I'm looking into why its not displaying, I know the data is there as teachers use it to monitor their students progress.

And I can see data since the last few weeks

Looking into and will fix asap:)

We still can't leave subscriber rooms when you're a non sub

You need to verify if someone's a sub before adding them to a sub room with /jr/ links probably/

Minor bug: The button to "add 1 hour" stays disabled if you click it when you couldn't add more time, even when enough time has passed that you now can add more time.

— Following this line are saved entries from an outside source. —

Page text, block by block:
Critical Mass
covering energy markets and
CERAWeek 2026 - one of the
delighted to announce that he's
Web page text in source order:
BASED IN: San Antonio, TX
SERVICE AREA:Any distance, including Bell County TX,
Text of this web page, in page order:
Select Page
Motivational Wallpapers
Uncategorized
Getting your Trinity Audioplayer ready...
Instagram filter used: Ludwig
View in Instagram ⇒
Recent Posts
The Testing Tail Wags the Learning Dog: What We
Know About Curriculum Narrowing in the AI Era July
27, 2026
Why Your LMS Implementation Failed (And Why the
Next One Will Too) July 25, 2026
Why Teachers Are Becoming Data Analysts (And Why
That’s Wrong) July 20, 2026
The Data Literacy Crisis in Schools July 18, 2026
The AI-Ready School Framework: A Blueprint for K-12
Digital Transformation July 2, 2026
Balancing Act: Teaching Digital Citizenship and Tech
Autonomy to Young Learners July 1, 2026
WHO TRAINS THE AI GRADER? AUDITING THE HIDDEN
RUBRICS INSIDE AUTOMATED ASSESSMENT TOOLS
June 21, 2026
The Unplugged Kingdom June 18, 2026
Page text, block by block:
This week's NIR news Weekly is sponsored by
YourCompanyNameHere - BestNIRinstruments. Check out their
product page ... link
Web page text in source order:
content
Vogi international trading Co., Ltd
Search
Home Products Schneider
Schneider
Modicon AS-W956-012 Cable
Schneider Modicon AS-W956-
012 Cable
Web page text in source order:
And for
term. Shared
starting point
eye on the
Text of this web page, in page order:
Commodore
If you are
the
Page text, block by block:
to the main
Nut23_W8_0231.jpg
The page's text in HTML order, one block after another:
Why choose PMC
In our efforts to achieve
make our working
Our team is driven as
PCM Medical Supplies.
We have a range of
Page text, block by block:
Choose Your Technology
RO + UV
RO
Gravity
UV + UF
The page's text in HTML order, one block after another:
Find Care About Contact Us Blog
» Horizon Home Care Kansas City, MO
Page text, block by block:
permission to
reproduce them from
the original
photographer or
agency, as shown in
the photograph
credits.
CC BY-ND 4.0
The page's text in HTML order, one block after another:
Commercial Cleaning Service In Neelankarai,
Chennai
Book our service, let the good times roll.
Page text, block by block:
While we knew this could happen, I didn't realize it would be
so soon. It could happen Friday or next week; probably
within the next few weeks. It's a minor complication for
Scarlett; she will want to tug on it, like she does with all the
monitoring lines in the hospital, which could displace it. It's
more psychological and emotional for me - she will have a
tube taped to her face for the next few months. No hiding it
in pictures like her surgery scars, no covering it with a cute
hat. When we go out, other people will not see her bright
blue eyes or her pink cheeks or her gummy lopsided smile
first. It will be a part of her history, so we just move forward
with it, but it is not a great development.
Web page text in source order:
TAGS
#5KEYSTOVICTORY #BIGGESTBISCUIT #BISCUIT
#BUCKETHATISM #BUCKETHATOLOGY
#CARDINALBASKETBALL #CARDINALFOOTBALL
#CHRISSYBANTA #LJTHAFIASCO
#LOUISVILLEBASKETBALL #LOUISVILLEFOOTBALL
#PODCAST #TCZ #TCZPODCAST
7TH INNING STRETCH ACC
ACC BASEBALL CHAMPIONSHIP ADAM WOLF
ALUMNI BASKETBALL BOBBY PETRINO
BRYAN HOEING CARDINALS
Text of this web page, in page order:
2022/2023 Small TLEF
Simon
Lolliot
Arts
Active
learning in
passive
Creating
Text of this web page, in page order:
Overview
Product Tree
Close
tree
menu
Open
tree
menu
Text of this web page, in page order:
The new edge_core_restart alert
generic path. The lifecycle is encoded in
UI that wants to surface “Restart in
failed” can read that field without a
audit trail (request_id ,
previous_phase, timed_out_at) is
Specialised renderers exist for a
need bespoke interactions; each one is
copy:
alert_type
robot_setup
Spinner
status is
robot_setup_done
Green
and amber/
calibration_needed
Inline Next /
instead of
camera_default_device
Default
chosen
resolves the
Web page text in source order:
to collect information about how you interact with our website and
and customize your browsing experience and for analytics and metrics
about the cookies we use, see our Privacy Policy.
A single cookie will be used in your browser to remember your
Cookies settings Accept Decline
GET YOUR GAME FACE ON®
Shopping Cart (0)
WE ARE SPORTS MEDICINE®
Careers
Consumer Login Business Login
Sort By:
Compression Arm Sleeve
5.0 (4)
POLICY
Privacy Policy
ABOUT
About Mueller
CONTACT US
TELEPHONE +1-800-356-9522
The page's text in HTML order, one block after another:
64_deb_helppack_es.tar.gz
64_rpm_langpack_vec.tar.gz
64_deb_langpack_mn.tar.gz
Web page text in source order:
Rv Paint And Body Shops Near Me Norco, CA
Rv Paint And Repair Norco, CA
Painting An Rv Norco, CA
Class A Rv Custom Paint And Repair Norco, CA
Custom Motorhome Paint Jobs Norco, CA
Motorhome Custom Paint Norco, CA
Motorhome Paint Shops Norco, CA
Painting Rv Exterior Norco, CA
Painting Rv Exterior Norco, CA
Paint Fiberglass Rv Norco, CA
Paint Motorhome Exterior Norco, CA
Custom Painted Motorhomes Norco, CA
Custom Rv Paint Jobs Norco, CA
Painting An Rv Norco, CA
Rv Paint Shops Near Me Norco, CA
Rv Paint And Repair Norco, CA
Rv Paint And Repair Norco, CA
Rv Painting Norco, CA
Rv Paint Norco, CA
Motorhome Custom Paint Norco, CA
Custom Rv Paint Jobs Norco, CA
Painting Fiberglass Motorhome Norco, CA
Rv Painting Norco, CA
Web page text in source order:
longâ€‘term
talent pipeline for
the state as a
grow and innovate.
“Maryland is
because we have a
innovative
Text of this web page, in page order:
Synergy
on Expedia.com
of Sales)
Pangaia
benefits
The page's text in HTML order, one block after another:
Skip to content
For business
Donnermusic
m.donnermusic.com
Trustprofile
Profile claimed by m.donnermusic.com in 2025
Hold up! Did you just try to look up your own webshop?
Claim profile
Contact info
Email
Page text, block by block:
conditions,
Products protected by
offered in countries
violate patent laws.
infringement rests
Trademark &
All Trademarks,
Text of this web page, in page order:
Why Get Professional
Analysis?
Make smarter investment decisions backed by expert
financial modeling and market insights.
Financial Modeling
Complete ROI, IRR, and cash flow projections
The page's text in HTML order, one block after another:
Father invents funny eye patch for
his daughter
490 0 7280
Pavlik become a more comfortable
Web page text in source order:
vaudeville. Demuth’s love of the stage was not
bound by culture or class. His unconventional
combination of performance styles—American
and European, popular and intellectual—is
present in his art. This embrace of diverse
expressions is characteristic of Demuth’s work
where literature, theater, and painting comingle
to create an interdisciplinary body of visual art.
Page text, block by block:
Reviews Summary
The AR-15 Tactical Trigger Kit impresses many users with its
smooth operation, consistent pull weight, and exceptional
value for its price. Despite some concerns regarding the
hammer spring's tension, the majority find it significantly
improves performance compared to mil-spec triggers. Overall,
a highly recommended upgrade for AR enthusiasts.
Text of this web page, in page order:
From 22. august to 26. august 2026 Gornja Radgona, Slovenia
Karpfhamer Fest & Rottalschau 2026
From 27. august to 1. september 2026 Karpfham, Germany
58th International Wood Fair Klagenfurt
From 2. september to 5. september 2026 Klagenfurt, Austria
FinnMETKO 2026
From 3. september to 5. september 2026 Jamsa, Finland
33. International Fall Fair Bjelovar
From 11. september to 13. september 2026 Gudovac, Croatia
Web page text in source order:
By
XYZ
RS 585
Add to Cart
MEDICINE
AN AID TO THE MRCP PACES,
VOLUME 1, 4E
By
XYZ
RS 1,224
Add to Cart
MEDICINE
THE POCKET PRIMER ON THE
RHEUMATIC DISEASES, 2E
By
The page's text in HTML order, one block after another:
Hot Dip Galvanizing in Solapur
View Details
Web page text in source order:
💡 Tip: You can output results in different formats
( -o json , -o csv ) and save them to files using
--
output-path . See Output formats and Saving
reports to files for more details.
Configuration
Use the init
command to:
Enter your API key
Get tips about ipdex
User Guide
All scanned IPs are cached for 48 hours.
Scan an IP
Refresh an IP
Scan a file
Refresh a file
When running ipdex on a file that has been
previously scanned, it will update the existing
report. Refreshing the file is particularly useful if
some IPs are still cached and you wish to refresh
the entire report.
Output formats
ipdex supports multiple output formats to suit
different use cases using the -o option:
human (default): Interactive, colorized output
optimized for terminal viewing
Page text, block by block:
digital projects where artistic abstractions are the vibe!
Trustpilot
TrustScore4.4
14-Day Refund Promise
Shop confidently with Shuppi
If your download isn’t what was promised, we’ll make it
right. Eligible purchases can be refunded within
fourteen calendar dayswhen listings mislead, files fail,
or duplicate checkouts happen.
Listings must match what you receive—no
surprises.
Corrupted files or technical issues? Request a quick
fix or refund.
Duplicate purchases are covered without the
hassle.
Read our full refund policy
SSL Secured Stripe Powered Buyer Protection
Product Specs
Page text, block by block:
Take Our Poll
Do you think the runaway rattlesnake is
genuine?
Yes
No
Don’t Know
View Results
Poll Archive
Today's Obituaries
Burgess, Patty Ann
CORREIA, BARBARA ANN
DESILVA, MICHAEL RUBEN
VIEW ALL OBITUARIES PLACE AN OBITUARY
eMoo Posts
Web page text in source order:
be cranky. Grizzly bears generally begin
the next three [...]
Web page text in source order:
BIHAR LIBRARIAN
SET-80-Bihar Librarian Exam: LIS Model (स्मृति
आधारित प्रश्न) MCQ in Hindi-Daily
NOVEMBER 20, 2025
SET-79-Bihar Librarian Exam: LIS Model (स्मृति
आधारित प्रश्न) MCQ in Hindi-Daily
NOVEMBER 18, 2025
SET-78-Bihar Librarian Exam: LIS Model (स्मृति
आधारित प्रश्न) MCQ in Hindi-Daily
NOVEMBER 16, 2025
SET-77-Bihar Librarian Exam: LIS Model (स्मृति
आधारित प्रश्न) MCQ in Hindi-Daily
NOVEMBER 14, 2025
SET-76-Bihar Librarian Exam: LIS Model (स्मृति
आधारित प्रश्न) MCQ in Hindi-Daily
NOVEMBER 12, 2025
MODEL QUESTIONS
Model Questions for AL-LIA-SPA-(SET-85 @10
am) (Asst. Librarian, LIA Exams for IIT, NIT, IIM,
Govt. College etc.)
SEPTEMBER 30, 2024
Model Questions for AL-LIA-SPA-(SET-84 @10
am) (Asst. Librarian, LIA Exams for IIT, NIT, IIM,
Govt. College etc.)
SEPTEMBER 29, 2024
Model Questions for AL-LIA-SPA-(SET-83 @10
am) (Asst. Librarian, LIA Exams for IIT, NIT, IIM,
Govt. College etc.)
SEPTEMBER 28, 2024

Euuh hey theree i hope your doing well ?
Soo i'm having this little problem idk what's going on xD
okay so i'm not even a subscriber and i have the linux challnges rooms upon my rooms and i don't remember joining it even with the jr link or idk how to call it or the room code ....
So that's it !! i hope it's not that big deal

If you create your own room, and it ends up sub only, you can't complete it

👀 you should be able to send in here @worthy gulch

Yeah, I just realized It's cause I was being a dummy

Isn't this incorrect? HttpOnly means that the server-set cookies shouldn't be accessible by JS in the browser

from https://tryhackme.com/room/rpwebscanning

@rugged ermine So I think RP Nessus is being weird again

Figures

I'm redoing that room once I'm done with RP Burp Suite

HackPark, issues: Task 4, Question 2. the format is off. sysinfo does not display that answer in that format in anyway.

Ah really

Looking at it now

Which way does it display?

Changed & deleted to stop cheaters 😉

Thank you

Updated

Both questions

thanks

@floral jewel Wrong chat.

https://tryhackme.com/notifications/get

?

What about it?

Yes?

It's JSON

what is it

after login thsi append

the bell icon.

It's not a bug

just after the login

What?

that append without myself this

after login

I can't understand what you're trying to say

when i got loged , this url pop

popped up where?..

did it redirect you there?

yeh

after the login

y

i guess it's not a bug

might be website lag

Cannot reproduce

don't worry about it

My guess is session expired as you clicked on the bell or something

Probably a one off

https://tryhackme.com/room/linuxctf flag 16 should surely be marked as a bug, using the logic that its a common mount point despite the fact nothing is actually mounted there is absolutely ridiculous. You're sending people on a wild goose chase checking mounts in any ways they can only to eventually google the answer to find out its not even mounted, its just buried under a few directories.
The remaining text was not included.